Por el contrario, todas las casas dejaban sus puertas abiertas, y las calles se
convertían en grandes patios con niños, perros y marranos, charcos y gallinas,
y todas las mujeres se asomaban a las ventanas, suspicaces y medio díscolas,
cuando un intruso las recorría.
¿Quién podía resistir la
modernización industrial, defenderse o escapar? La promovían el gobierno, las
empresas, los productos, los medios de comunicación. El bienestar industrial
sonreía indiscriminadamente para todos, y más para aquellos a quienes excluía,
desde los carnosos labios del anuncio de la güerita que mordía una rebanada de
pan Sunbeam. (Andy Warhol sustituiría en nuestros templos todas las caras de
angelitos, por la reiteración infinita de la nena golosa de Sunbeam, llevándose
a la boca su eucaristía industrializada). Y cualquier otro modo de vida se
volvía imposible. Entraban por millones las cervezas Tecate, y luego, ¿cómo
deshacerse de los botes? Se amontonaban sobre la arena fina a la orilla del
río, y formaban un muladar de incesantes resplandores metálicos.
Había que subir agua
potable por calles que eran cerro y partes de cerro que eran calles, entre
montaraces y urbanas, a través de tuberías descubiertas (a ratos francas
mangueras de plástico): ahí iba el largo tubo suelto, y sobre él tropezaban los
vehículos y frecuentemente lo rompían.
Los tehuanos habían
inventado un curioso sistema de transporte para sus calles curvas, empinadas,
estrechas y sinuosas: unos “motocarros”, o sea una especie de camiones de
redilas, pero casi en miniatura, tirados por una motocicleta, en no tan vaga
semejanza con los carros y cuadrigas romanos. (Digo cuadrigas suponiendo que
las motos tengan, como en Ben Hur,
cuatro “caballos de fuerza”.)
Las tehuanas de largos y
amplios vestidos ligeros se trepaban al remolque de redilas, y viajaban de pie,
a la Ben Hur , dignas como matronas romanas, el vestido
ondeando y resaltando sus gruesas piernas y sus senos inverosímiles (“Tetas
vastas como frutos del más pródigo papayo”, etcétera: Díaz Mirón), mientras el
gañán —auriga— del manubrio trepaba a toda velocidad y evitaba como podía,
cuando podía, chocar con otros motocarros, atropellar cerdos, gallinas y niños,
o tropezar con las tuberías o mangueras descubiertas. ¿Realismo mágico?
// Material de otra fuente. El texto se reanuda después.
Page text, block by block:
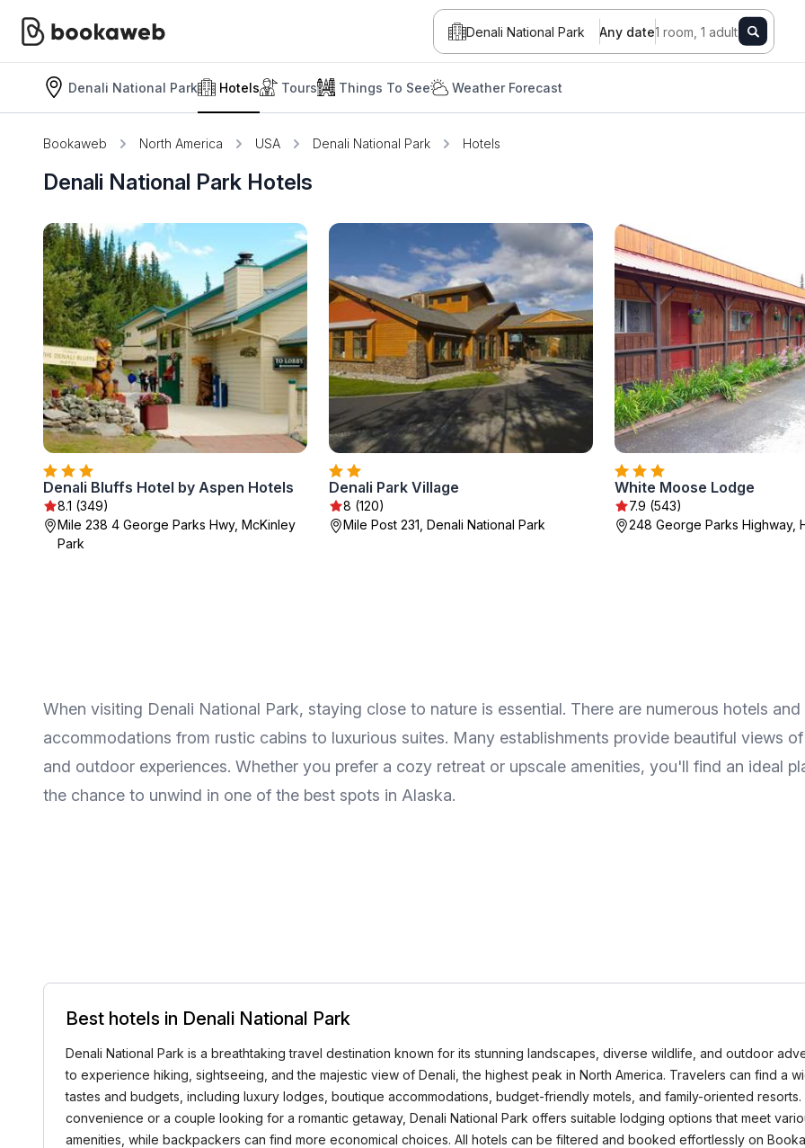
Denali National Park Any date1 room, 1 adult
Denali National Park Hotels Tours Things To See Weather Forecast
Bookaweb North America USA Denali National Park Hotels
Denali National Park Hotels
Denali Bluffs Hotel by Aspen Hotels
8.1 (349)
Mile 238 4 George Parks Hwy, McKinley
Park
Denali Park Village
8 (120)
Mile Post 231, Denali National Park
White Moose Lodge
7.9 (543)
248 George Parks Highway,
When visiting Denali National Park, staying close to nature is essential. There are numerous hotels
accommodations from rustic cabins to luxurious suites. Many establishments provide beautiful views
and outdoor experiences. Whether you prefer a cozy retreat or upscale amenities, you'll find an ideal
the chance to unwind in one of the best spots in Alaska.
Best hotels in Denali National Park
Denali National Park is a breathtaking travel destination known for its stunning landscapes, diverse wildlife, and outdoor
to experience hiking, sightseeing, and the majestic view of Denali, the highest peak in North America. Travelers can find a
tastes and budgets, including luxury lodges, boutique accommodations, budget-friendly motels, and family-oriented
convenience or a couple looking for a romantic getaway, Denali National Park offers suitable lodging options that meet
amenities, while backpackers can find more economical choices. All hotels can be filtered and booked effortlessly on
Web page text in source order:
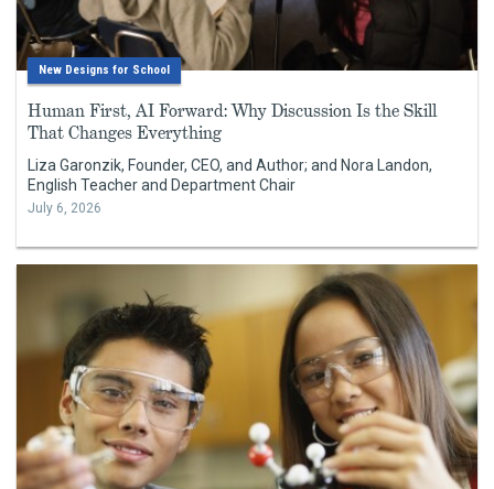
New Designs for School
Human First, AI Forward: Why Discussion Is the Skill
That Changes Everything
Liza Garonzik, Founder, CEO, and Author; and Nora Landon,
English Teacher and Department Chair
July 6, 2026
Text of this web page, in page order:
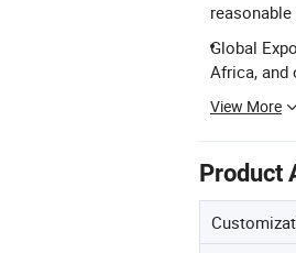
Global
Africa, and
View More
Product
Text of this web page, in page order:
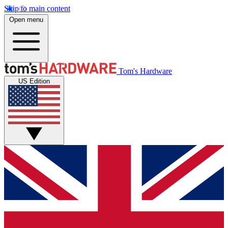
Skip to main content
Open menu
Tom's Hardware
US Edition
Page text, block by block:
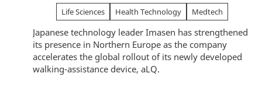
Life Sciences Health Technology Medtech
Japanese technology leader Imasen has strengthened
its presence in Northern Europe as the company
accelerates the global rollout of its newly developed
walking-assistance device, aLQ.
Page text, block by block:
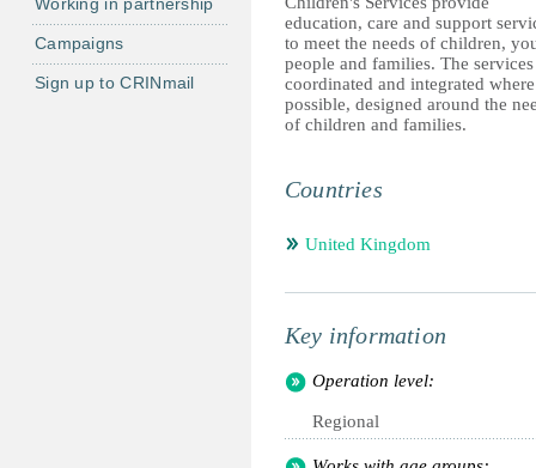
ر
ئ
ي
س
ي
education, care and support
to meet the needs of children,
people and families. The services
coordinated and integrated where
possible, designed around the
of children and families.
Countries
United Kingdom
Key information
Operation level:
Regional
Campaigns
Sign up to CRINmail
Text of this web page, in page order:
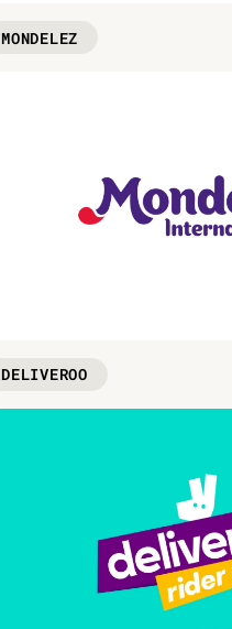
MONDELEZ
DELIVEROO
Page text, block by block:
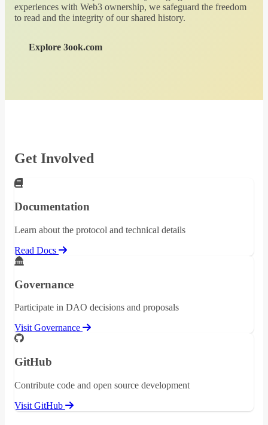
experiences with Web3 ownership, we safeguard the freedom
to read and the integrity of our shared history.
Explore 3ook.com
Get Involved
Documentation
Learn about the protocol and technical details
Read Docs
Governance
Participate in DAO decisions and proposals
Visit Governance
GitHub
Contribute code and open source development
Visit GitHub
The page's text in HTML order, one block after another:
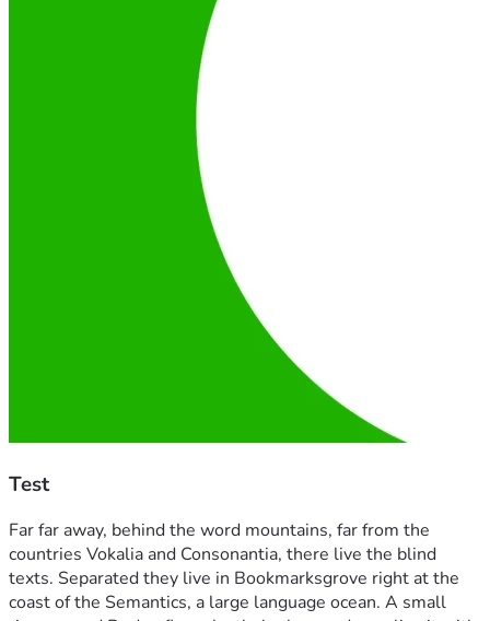
Test
Far far away, behind the word mountains, far from the
countries Vokalia and Consonantia, there live the blind
texts. Separated they live in Bookmarksgrove right at the
coast of the Semantics, a large language ocean. A small
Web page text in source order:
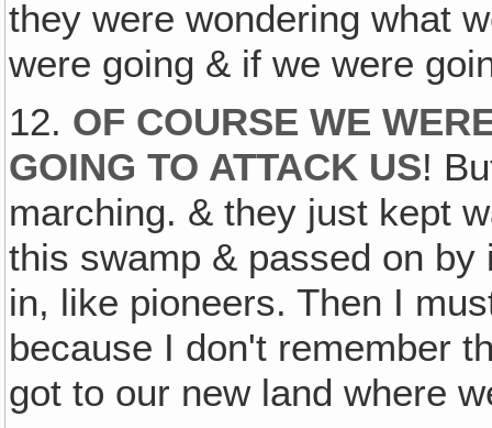
they were wondering what
were going & if we were
12. OF COURSE WE
GOING TO ATTACK US!
marching. & they just kept
this swamp & passed on
in, like pioneers. Then I
because I don't remember
got to our new land where
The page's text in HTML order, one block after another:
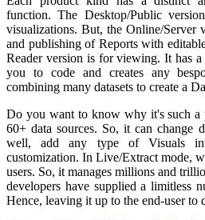
function. The Desktop/Public
visualizations. But, the Online/Server
and publishing of Reports with
Reader version is for viewing. It has
you to code and creates any
combining many datasets to create a
Do you want to know why it's such a
60+ data sources. So, it can change
well, add any type of Visuals
customization. In Live/Extract mode,
users. So, it manages millions and
developers have supplied a limitless
Hence, leaving it up to the end-user to
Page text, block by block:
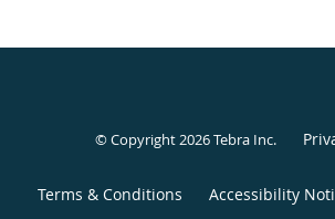
© Copyright 2026Tebra Inc.
Terms & Conditions Accessibility
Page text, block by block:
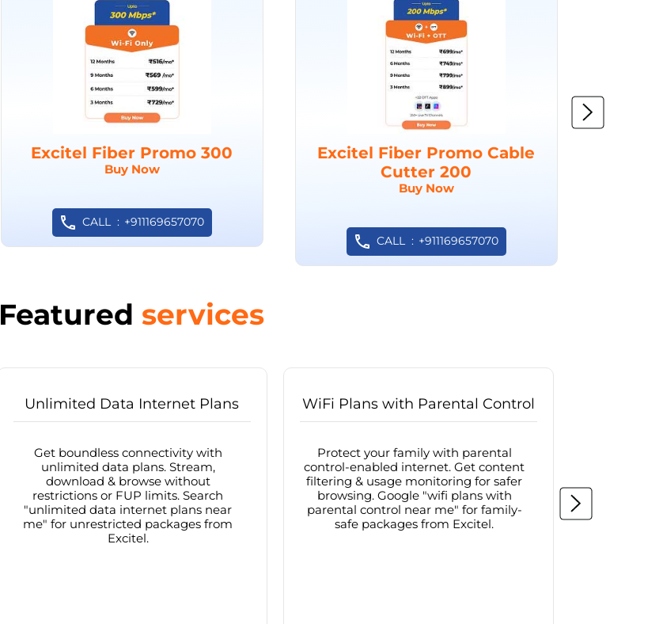
Excitel Fiber Promo 300
Buy Now
CALL +911169657070
Excitel Fiber Promo Cable
Cutter 200
Buy Now
CALL +911169657070
Featured services
Unlimited Data Internet Plans
Get boundless connectivity with
unlimited data plans. Stream,
download & browse without
restrictions or FUP limits. Search
"unlimited data internet plans near
me" for unrestricted packages from
Excitel.
WiFi Plans with Parental Control
Protect your family with parental
control-enabled internet. Get content
filtering & usage monitoring for safer
browsing. Google "wifi plans with
parental control near me" for family-
safe packages from Excitel.
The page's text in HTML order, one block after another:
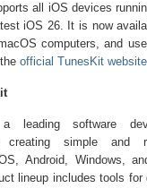
all iOS devices
iOS 26. It is now
computers, and
official TunesKit website
leading software
creating simple and
Android, Windows,
lineup includes tools for
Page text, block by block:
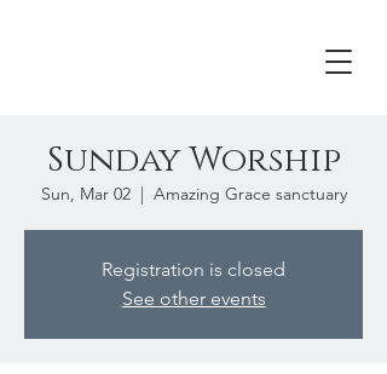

¿Miserabilismo folklórico?
Muchas mujeres seguían
usando los largos vestidos tehuanos y sus abultadas blusas llenas de flores y
de colores muy vivos, pero ya no se trataba de las pesadas y pudorosas telas
bordadas de antes, sino de rasos y muselinas untuosos y estampados, como las
más volátiles banderas.
Se habían pavimentado
algunas calles, pero se quedaron sin mantenimiento durante décadas y, cundidas
de baches, resultaban a veces peores que las brechas antiguas. Se acumulaba una
tierra fina, arenosa, que no se aplacaba, y cuando de repente soplaba uno de
esos vientos zapotecos del Istmo, quedaban banalizadas las tolvaneras
capitalinas de Ciudad Nezahualcóyotl e Iztacalco: ahora conformaban verdaderas
paletadas de tierra en la cara (casi como las que describen Bioy Casares y
Silvina Ocampo en Los que aman, odian).
Claro que los lugareños ya
sabían y se volteaban y protegían por instinto, de modo que sólo el reportero
despistado se quedaba tosiendo y escupiendo tierra. Y de repente salté del
motocarro, aterrado, con una agilidad que jamás me habría sospechado (o
simplemente fui expelido), pues por estar cuidando que, cegado por la
polvareda, el zapoteco auriga no chocase contra otros motocarros cargados de
ondulantes amazonas tehuanas, no advertí un taxi formal, en sentido contrario,
que se nos dejaba venir como todo un destroyer,
sin emitir siquiera un claxonazo. El motocarro casi se trepó a un muro y yo
anduve rengueando dos o tres días.
Todavía había casas
viejas, de adobe y teja, pero eran muchísimas más las que se levantaban con
materiales de construcción recientes y siguiendo de cerca y ciegamente la idea
moderna y urbana de lo que “debe ser” una casa, de modo que cada vez sumaban
más los trechos de las calles de Tehuantepec que resultaban idénticos a Ciudad
Nezahualcóyotl, a la que imitaban casi lastimeramente.
En todos lados se veían
casas a medio construir, en parte porque, efectivamente, se habían quedado a
medias, con puntas de varillas que emergían de cada ángulo del techo,
protegiéndose con botellas de los rayos. Los muros sin encalar: las filas de
tabicones y ladrillos al descubierto. El piso de cemento burdo. Las ventanas y
puertas con la herrería sin pintar y hasta con las manchas y huellas de
soldadura y del empotrado en los muros.
En parte porque la casa,
como encarnación máxima del bienestar urbano, no podía nunca terminar de
construirse —era una Scherezada de la albañilería—, y en consecuencia siempre
se estaba esperando levantar otro cuartito, alzar otro piso, extender esto,
aumentar aquello, cambiar esta ventana tan simplona por un balconcito de los
que dicen “provenzales”.
Pero también, se me ocurrió,
porque costaba tanto trabajo y tanto dinero llegar siquiera a los primeros
tabiques, a los primeros tubos, a los primeros postes, a los primeros cables, a
los primeros herrajes del bienestar, que estos elementos de la construcción
moderna se volvían bonitos en sí mismos.
¿Para qué ocultar con
pinche yeso estos tabiques, estas tuberías tan caras? ¡Mejor que se vieran
desnudos, para presumir que eran nuevecitos, y no cascajo! ¡Hasta ganas daban
de exhibir las facturas en las ventanas! Nada de recubrirlos ni de pintarlos.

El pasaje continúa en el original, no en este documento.